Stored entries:

>>>

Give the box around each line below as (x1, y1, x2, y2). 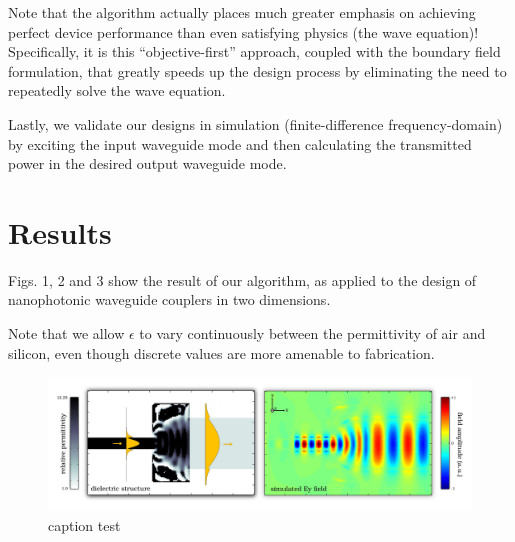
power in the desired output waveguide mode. (8, 153, 287, 174)
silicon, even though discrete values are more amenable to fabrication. (8, 342, 435, 363)
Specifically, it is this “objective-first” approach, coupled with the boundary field (8, 41, 501, 62)
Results (8, 211, 112, 252)
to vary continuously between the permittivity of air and (139, 323, 486, 344)
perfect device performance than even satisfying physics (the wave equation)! (8, 21, 479, 42)
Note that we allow (8, 323, 125, 344)
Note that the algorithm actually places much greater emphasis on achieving (8, 2, 476, 22)
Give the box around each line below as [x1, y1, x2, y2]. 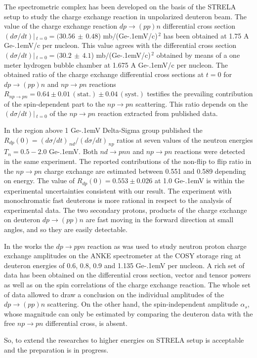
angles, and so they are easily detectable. [4, 224, 128, 234]
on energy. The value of [4, 175, 75, 186]
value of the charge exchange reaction [4, 21, 118, 31]
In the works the [4, 240, 54, 251]
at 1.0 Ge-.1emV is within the [155, 175, 245, 186]
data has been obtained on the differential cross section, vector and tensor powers [4, 270, 251, 280]
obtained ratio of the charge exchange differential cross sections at [4, 69, 204, 80]
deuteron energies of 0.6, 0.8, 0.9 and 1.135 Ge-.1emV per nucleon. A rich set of [4, 260, 245, 270]
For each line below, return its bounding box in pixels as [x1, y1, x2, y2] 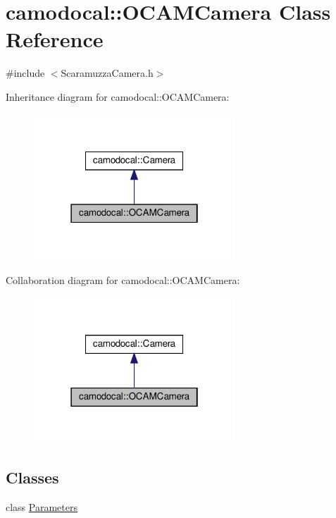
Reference [6, 25, 104, 54]
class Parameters [6, 500, 77, 514]
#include [6, 66, 45, 80]
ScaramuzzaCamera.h [61, 66, 154, 80]
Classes [6, 467, 59, 488]
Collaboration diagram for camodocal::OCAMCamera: [6, 273, 240, 287]
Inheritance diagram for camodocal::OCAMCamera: [6, 89, 230, 104]
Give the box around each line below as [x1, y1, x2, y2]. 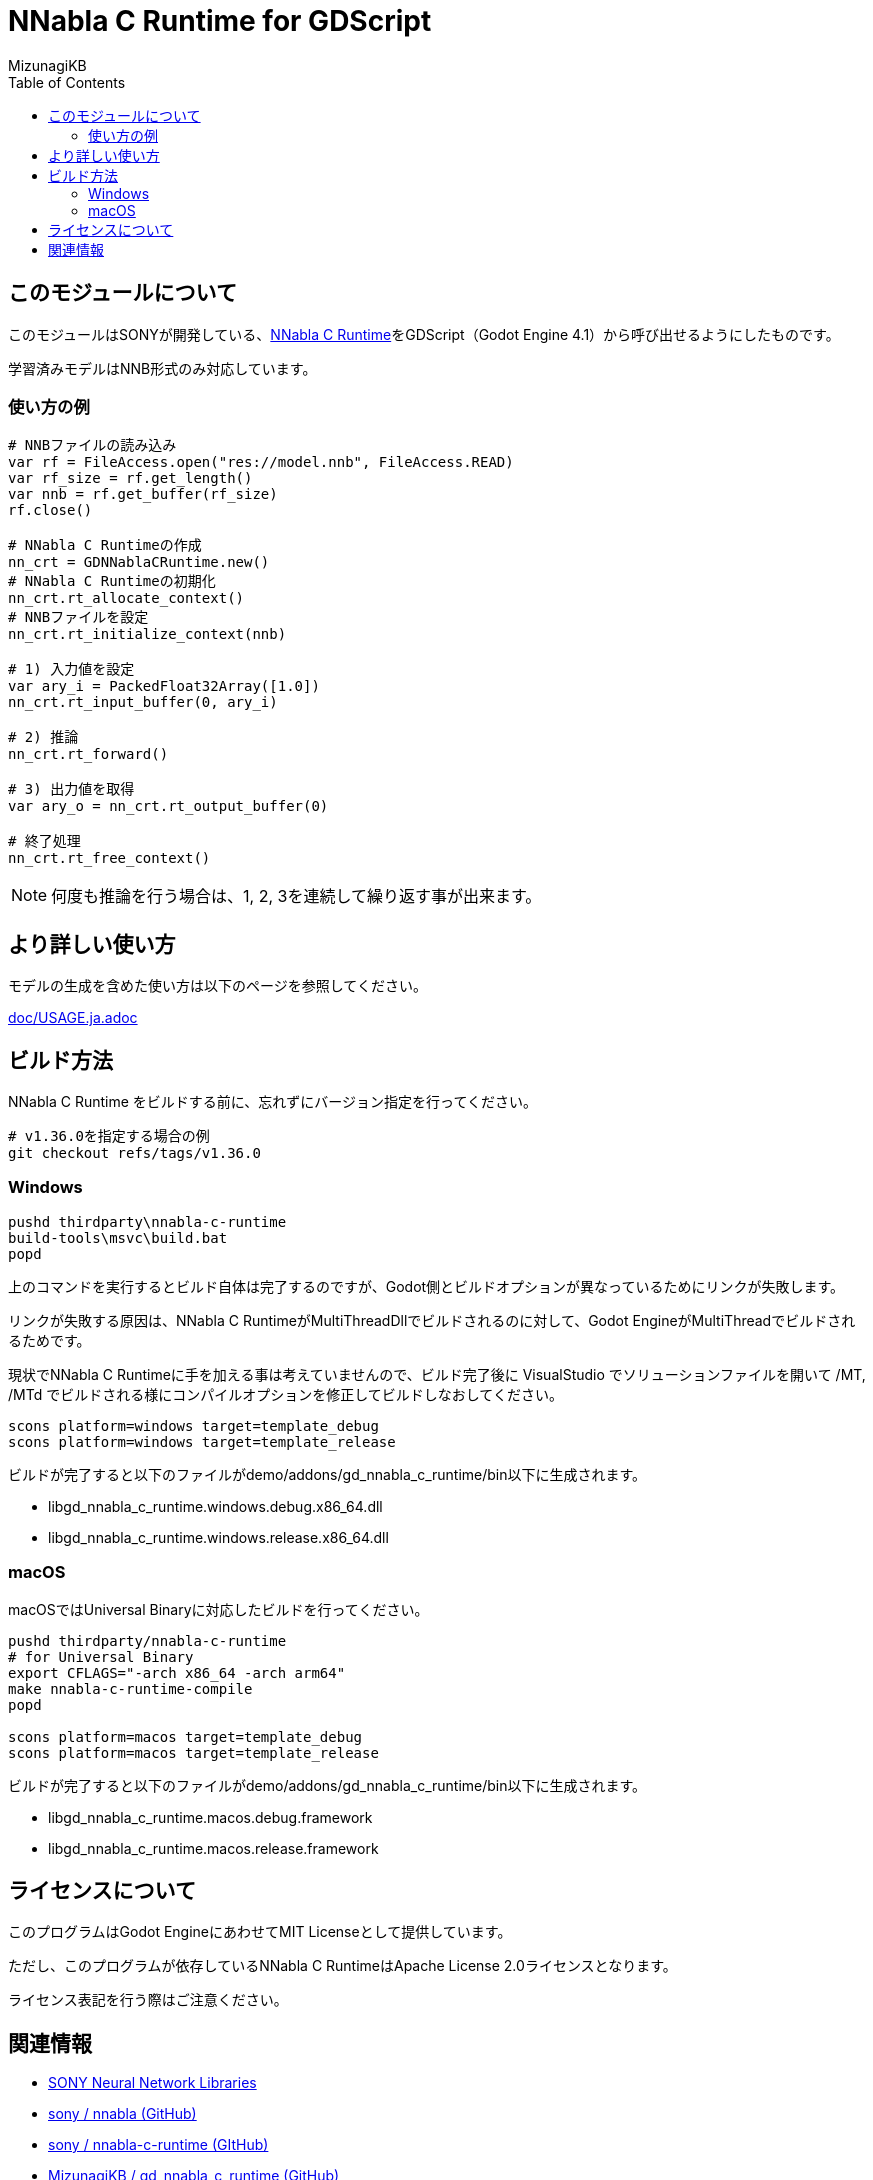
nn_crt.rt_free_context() [8, 850, 211, 867]
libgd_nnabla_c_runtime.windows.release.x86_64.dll [48, 1528, 389, 1546]
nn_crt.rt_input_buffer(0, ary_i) [8, 694, 278, 711]
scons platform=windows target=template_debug [8, 1417, 379, 1434]
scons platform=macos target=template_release [8, 1744, 379, 1761]
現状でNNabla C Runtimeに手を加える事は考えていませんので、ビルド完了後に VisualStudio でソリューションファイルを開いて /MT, [8, 1365, 866, 1383]
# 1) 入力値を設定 [8, 661, 135, 678]
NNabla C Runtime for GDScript [8, 4, 432, 38]
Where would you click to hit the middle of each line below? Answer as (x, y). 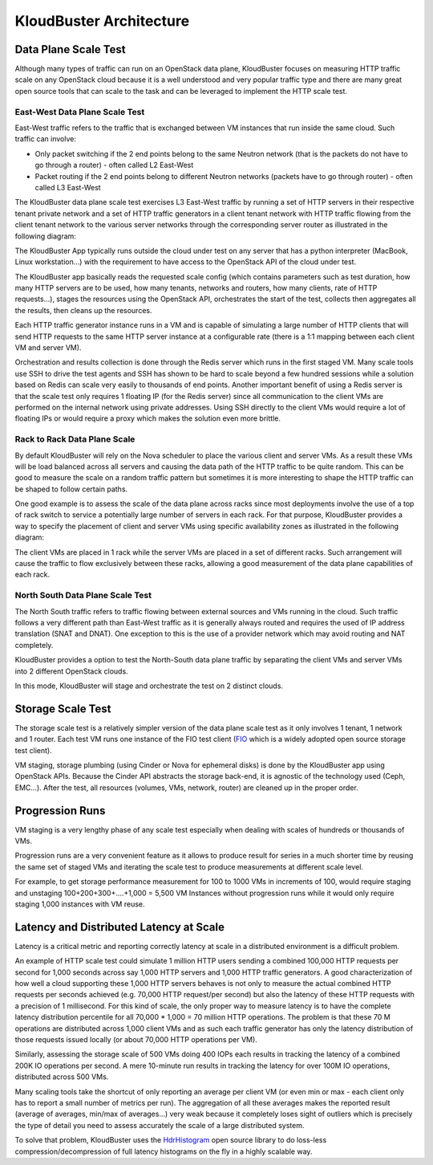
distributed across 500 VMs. (62, 1077)
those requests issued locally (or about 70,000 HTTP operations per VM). (136, 1040)
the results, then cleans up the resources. (83, 310)
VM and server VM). (48, 348)
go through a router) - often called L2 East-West (114, 165)
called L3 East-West (68, 187)
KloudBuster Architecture (102, 21)
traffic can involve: (45, 139)
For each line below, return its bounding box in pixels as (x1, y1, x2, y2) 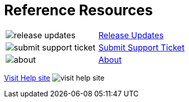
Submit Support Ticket (98, 42, 185, 53)
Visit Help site (4, 73, 51, 82)
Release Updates (98, 30, 164, 40)
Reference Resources (4, 2, 153, 19)
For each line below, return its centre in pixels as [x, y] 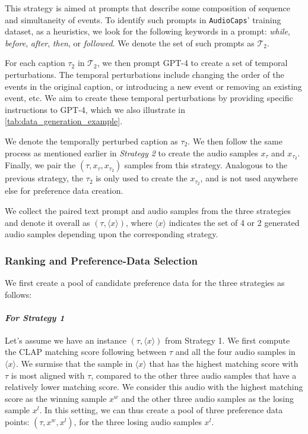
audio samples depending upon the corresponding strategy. [112, 234]
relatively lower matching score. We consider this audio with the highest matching [154, 387]
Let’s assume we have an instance [66, 340]
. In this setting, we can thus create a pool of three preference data [161, 410]
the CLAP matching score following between [86, 352]
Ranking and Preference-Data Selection [101, 260]
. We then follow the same [235, 141]
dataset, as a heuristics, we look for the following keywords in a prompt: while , [147, 31]
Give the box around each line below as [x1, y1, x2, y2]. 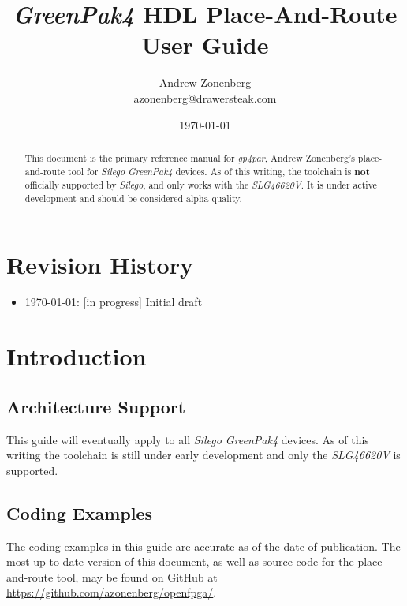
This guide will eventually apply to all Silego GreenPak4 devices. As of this [6, 431, 369, 447]
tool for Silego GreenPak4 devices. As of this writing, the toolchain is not [68, 164, 370, 178]
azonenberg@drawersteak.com [133, 89, 277, 106]
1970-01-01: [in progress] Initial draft [24, 294, 203, 310]
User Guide [141, 28, 269, 61]
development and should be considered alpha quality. [24, 191, 242, 204]
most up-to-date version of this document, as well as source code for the [6, 553, 354, 570]
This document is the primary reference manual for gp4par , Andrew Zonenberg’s [24, 151, 355, 164]
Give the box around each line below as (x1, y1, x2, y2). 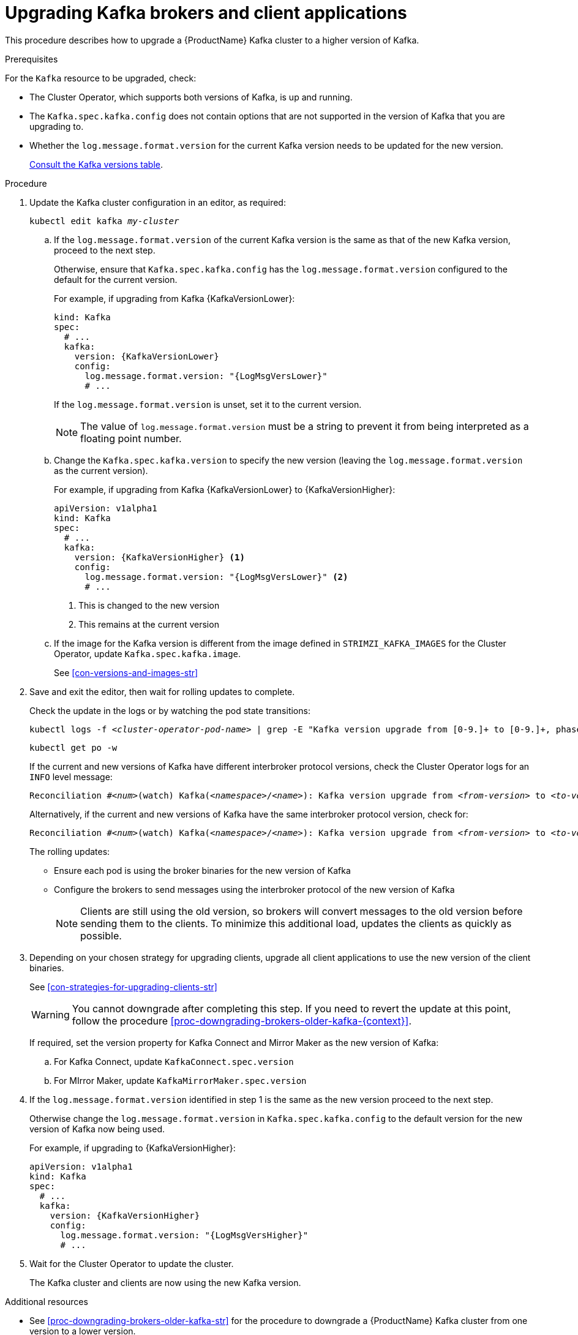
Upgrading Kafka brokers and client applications (5, 2, 407, 23)
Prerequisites (5, 53, 58, 64)
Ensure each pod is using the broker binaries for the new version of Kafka (54, 865, 351, 876)
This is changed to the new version (78, 600, 220, 611)
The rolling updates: (29, 846, 110, 857)
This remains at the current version (78, 619, 219, 630)
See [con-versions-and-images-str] (54, 667, 198, 678)
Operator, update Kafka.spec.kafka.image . (54, 648, 241, 659)
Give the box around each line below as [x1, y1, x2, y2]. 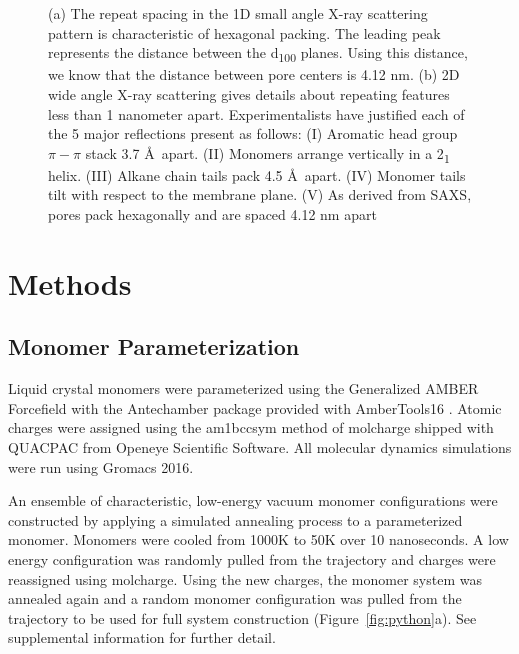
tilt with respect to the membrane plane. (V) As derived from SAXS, [48, 184, 472, 205]
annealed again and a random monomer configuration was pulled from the [8, 588, 462, 609]
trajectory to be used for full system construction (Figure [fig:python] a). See [8, 607, 477, 628]
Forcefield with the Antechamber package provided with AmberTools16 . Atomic [8, 397, 502, 418]
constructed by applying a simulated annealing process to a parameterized [8, 509, 463, 530]
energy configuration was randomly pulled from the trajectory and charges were [8, 548, 496, 569]
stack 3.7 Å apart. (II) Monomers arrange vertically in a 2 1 [85, 142, 450, 166]
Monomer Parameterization [8, 331, 300, 362]
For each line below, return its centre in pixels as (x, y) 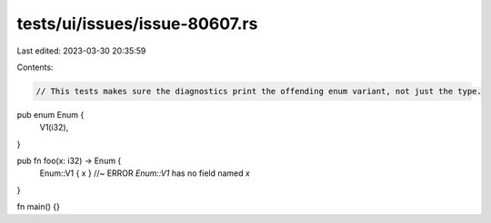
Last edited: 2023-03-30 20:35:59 (81, 51)
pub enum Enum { (50, 114)
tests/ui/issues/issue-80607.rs (137, 24)
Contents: (35, 67)
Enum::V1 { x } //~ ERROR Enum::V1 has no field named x (145, 173)
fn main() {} (39, 207)

<<<

* **WHAT NEEDS TO BE DONE**:
Above are some entries; copy exactly the lines from the line with "Let’s assume we have an instance [66, 340]" through the line with "This document is", both included, but none of the pictures.

* **RESULT FOR THIS EXERCISE**:
Let’s assume we have an instance [66, 340]
. In this setting, we can thus create a pool of three preference data [161, 410]
the CLAP matching score following between [86, 352]
Ranking and Preference-Data Selection [101, 260]
. We then follow the same [235, 141]
dataset, as a heuristics, we look for the following keywords in a prompt: while , [147, 31]
Give the box around each line below as [x1, y1, x2, y2]. 
This guide will eventually apply to all Silego GreenPak4 devices. As of this [6, 431, 369, 447]
tool for Silego GreenPak4 devices. As of this writing, the toolchain is not [68, 164, 370, 178]
azonenberg@drawersteak.com [133, 89, 277, 106]
1970-01-01: [in progress] Initial draft [24, 294, 203, 310]
User Guide [141, 28, 269, 61]
development and should be considered alpha quality. [24, 191, 242, 204]
most up-to-date version of this document, as well as source code for the [6, 553, 354, 570]
This document is the primary reference manual for gp4par , Andrew Zonenberg’s [24, 151, 355, 164]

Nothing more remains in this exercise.